There are fewer things I can truly say I AM than those I can say I AM NOT.
I AM a sister, a daughter, a friend, a companion, an advisor, a developer, a motivator, an adventurer, a strong young woman, a compassionate and passionate individual, a "dancing machine" :), an athlete or more specifically, a RUNNER. These are just a few things which I most strongly identify myself as being. These are the things that define my past, present, and with all hope, far future.
There are plenty of things I can firmly say I'm not, such as: a professional athlete, a poet, a fashionista, a hipster, a builder, a banker, a brainiac, & (definitely not) a doctor, ... nor am I a failure, a sissy, a home-body, a quitter, or always right (though painful to admit). And I am not someone who is content with the norm or average. .... And I am definitely not a Yankees fan (I'll explain this one later), but these are just a few things that quickly came to mind.

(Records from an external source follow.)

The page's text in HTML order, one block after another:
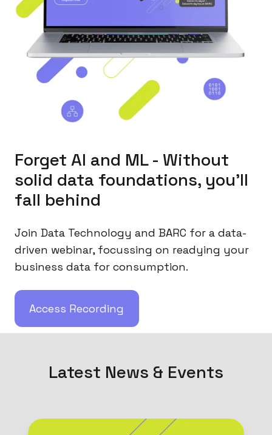
Forget AI and ML - Without
solid data foundations, you'll
fall behind
Join Data Technology and BARC for a data-
driven webinar, focussing on readying your
business data for consumption.
Access Recording
Latest News & Events
Qlik
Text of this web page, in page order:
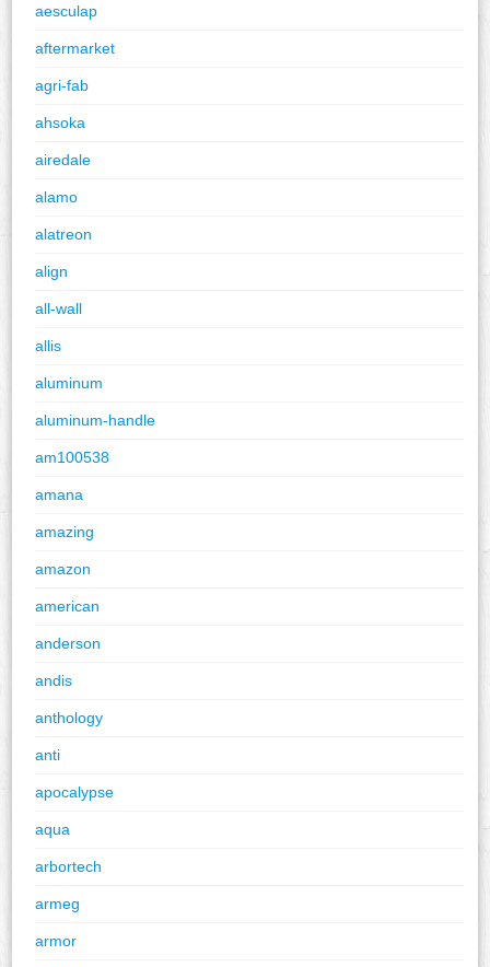
aesculap
aftermarket
agri-fab
ahsoka
airedale
alamo
alatreon
align
all-wall
allis
aluminum
aluminum-handle
am100538
amana
amazing
amazon
american
anderson
andis
anthology
anti
apocalypse
aqua
arbortech
armeg
armor
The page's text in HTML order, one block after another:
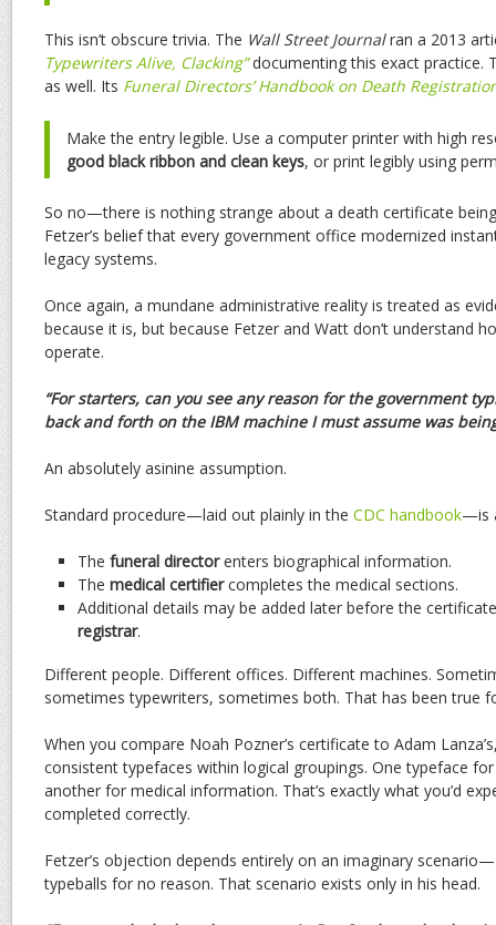
This isn’t obscure trivia. The Wall Street Journalran a 2013
Typewriters Alive, Clacking”documenting this exact practice.
as well. Its Funeral Directors’ Handbook on Death
Make the entry legible. Use a computer printer with high
good black ribbon and clean keys, or print legibly using
So no—there is nothing strange about a death certificate
Fetzer’s belief that every government office modernized
legacy systems.
Once again, a mundane administrative reality is treated as
because it is, but because Fetzer and Watt don’t understand
operate.
“For starters, can you see any reason for the government
back and forth on the IBM machine I must assume was
An absolutely asinine assumption.
Standard procedure—laid out plainly in the CDC handbook—is
The funeral directorenters biographical information.
The medical certifiercompletes the medical sections.
Additional details may be added later before the
registrar.
Different people. Different offices. Different machines.
sometimes typewriters, sometimes both. That has been true
When you compare Noah Pozner’s certificate to Adam
consistent typefaces within logical groupings. One typeface
another for medical information. That’s exactly what you’d
completed correctly.
Fetzer’s objection depends entirely on an imaginary
typeballs for no reason. That scenario exists only in his head.
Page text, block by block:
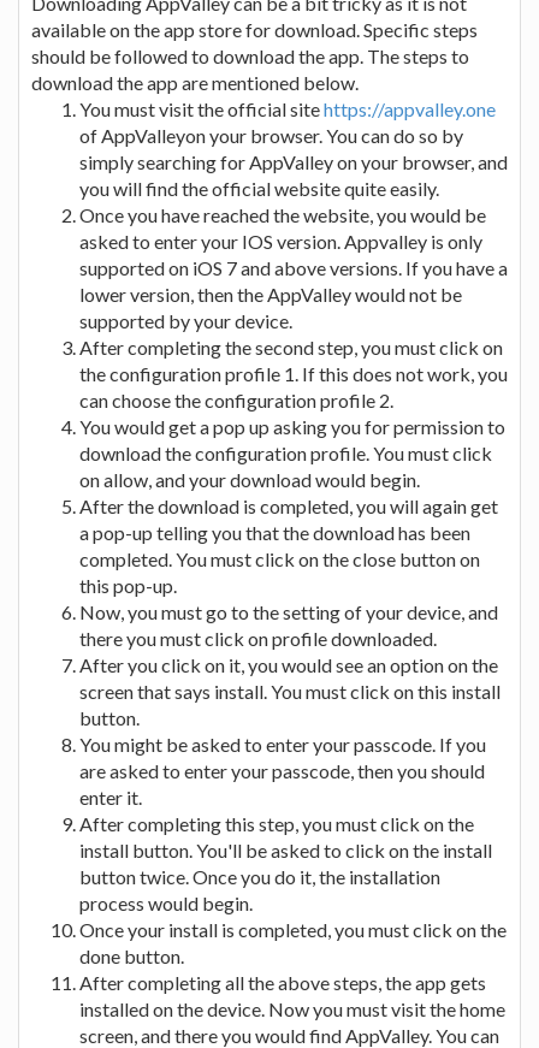
available on the app store for download. Specific steps
should be followed to download the app. The steps to
download the app are mentioned below.
You must visit the official sitehttps://appvalley.one
of AppValleyon your browser. You can do so by
simply searching for AppValley on your browser, and
you will find the official website quite easily.
Once you have reached the website, you would be
asked to enter your IOS version. Appvalley is only
supported on iOS 7 and above versions. If you have a
lower version, then the AppValley would not be
supported by your device.
After completing the second step, you must click on
the configuration profile 1. If this does not work, you
can choose the configuration profile 2.
You would get a pop up asking you for permission to
download the configuration profile. You must click
on allow, and your download would begin.
After the download is completed, you will again get
a pop-up telling you that the download has been
completed. You must click on the close button on
this pop-up.
Now, you must go to the setting of your device, and
there you must click on profile downloaded.
After you click on it, you would see an option on the
screen that says install. You must click on this install
button.
You might be asked to enter your passcode. If you
are asked to enter your passcode, then you should
enter it.
After completing this step, you must click on the
install button. You'll be asked to click on the install
button twice. Once you do it, the installation
process would begin.
Once your install is completed, you must click on the
done button.
After completing all the above steps, the app gets
installed on the device. Now you must visit the home
screen, and there you would find AppValley. You can
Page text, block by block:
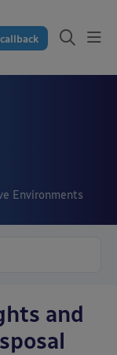
Environments
and

I started thinking about this after I finished my run today. Yes, I know I was advised to take two weeks off, but seriously?... no, seriously? come on! So, standing in an open field watching the masses of cyclists and runners rollin' on down a near by rec path, I became almost hypnotised by the steady flow of athletes. I started to slide back in to my own deep thoughts of what brings so many of these people out during the mid-day heat. I started to think about how many of them where in pain or also pushing through an injury like me. And why we're all just so crazy. But then this reassuring thought came to me as if through this whole injury debacle I had some how forgotten, I AM a runner. We, as athletes, do this because it's who we are. We do this because it's who we want to be and who we choose to be. We/I identify as "A Runner" and not only am I "a runner" but I'm a damn good runner. This is who I am and how can I let this aspect of who I am go easily? No wonder I'm a basket case the past few weeks, no wonder why I can't keep focused, keep on track... and keep my running shoes off.

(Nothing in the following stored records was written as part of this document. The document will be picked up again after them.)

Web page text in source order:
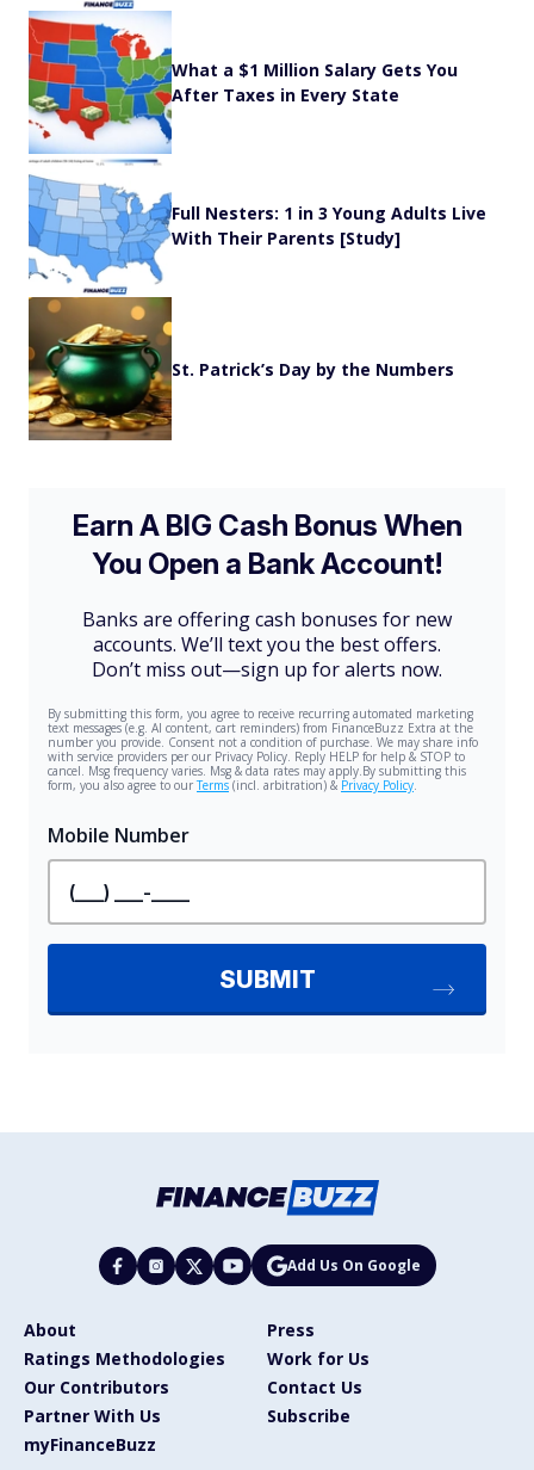
What a $1 Million Salary Gets You
After Taxes in Every State
Full Nesters: 1 in 3 Young Adults Live
With Their Parents [Study]
St. Patrick’s Day by the Numbers
Add Us On Google
About
Press
Ratings Methodologies
Work for Us
Our Contributors
Contact Us
Partner With Us
Subscribe
myFinanceBuzz
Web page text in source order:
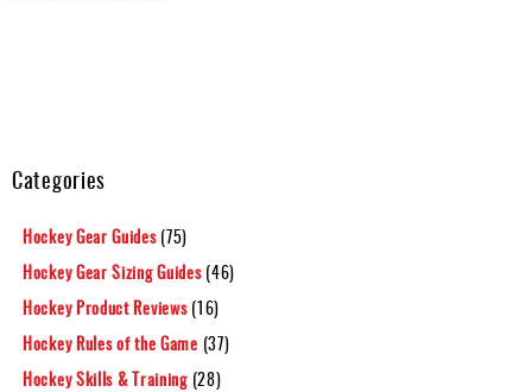
Categories
Hockey Gear Guides(75)
Hockey Gear Sizing Guides(46)
Hockey Product Reviews(16)
Hockey Rules of the Game (37)
Hockey Skills & Training (28)
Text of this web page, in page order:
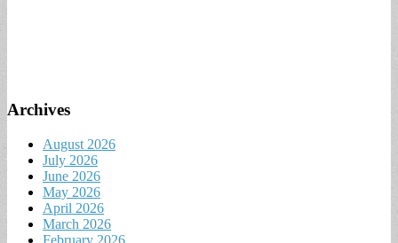
Archives
August 2026
July 2026
June 2026
May 2026
April 2026
March 2026
February 2026
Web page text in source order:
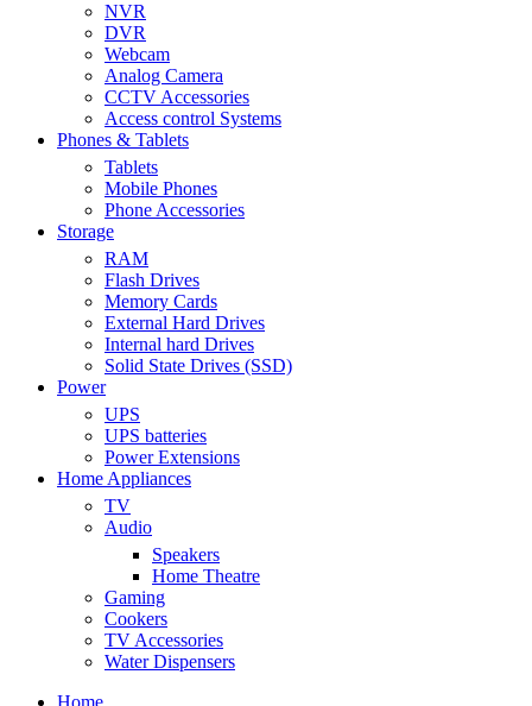
NVR
DVR
Webcam
Analog Camera
CCTV Accessories
Access control Systems
Phones & Tablets
Tablets
Mobile Phones
Phone Accessories
Storage
RAM
Flash Drives
Memory Cards
External Hard Drives
Internal hard Drives
Solid State Drives (SSD)
Power
UPS
UPS batteries
Power Extensions
Home Appliances
TV
Audio
Speakers
Home Theatre
Gaming
Cookers
TV Accessories
Water Dispensers
Home

The whole thought process made me remember how heated the comments got on this post from earlier this month. As you can see by the direction of the comments/conversation, we know who we are and how we prefer to be viewed and many of us have strong emotional attachments to our identity (as we should). So, of course this whole undiagnosable injury thing would send me into a small identity crisis. To the non-athlete or maybe just non-self aware person, this might sound lame. But I have a feeling that if you read this far, you just might be pickin' up what I'm puttin' down. :)

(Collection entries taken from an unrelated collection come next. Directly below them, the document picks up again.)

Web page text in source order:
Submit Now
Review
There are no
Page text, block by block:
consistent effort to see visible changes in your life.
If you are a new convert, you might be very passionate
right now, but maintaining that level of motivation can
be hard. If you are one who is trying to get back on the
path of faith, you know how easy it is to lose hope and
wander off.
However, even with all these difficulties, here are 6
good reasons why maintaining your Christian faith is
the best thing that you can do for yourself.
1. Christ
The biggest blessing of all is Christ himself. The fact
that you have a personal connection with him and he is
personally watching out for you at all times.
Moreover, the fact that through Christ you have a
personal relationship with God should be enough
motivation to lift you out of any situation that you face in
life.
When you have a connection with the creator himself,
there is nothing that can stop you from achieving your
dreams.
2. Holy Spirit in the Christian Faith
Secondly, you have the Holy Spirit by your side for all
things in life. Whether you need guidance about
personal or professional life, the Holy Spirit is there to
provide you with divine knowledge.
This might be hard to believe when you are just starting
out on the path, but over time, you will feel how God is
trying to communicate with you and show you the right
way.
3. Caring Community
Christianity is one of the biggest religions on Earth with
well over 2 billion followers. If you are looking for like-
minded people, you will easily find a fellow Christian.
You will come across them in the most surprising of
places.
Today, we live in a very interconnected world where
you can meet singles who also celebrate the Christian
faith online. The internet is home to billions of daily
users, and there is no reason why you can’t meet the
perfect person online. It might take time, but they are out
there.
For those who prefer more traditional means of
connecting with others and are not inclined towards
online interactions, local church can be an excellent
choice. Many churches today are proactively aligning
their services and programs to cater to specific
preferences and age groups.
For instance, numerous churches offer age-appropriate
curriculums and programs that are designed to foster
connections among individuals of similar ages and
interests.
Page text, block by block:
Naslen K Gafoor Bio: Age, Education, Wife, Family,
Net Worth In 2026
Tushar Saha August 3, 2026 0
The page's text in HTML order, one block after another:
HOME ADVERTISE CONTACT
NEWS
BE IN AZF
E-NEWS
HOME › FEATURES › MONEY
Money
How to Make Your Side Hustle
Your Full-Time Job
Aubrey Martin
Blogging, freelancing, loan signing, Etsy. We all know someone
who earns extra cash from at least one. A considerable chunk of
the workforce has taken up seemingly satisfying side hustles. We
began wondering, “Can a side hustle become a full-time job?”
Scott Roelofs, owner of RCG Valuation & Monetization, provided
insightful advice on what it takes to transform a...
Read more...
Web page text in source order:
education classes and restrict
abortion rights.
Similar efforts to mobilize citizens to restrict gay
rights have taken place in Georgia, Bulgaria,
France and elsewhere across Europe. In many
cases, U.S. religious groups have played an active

So, my saga continues and now that I'm back in the city (for a few days), I'm hoping to make some more progress with this whole situation. I still have not set up an appt with another orthopedist, but the goal is to do it tomorrow morning. So far the extra time off over the past (almost) two weeks has not proven to make things better nor has the few days of running made it feel worse. Everything is pretty much the same. So, I guess we'll see...
On a final note, to the man who ran by me and broke me from my glorious epiphany in the park by mumbling what I believe was, "trash" (which I can only imagine was provoked by my Red Sox t-shirt), you can just go take a nice long swim in the gowanus canal.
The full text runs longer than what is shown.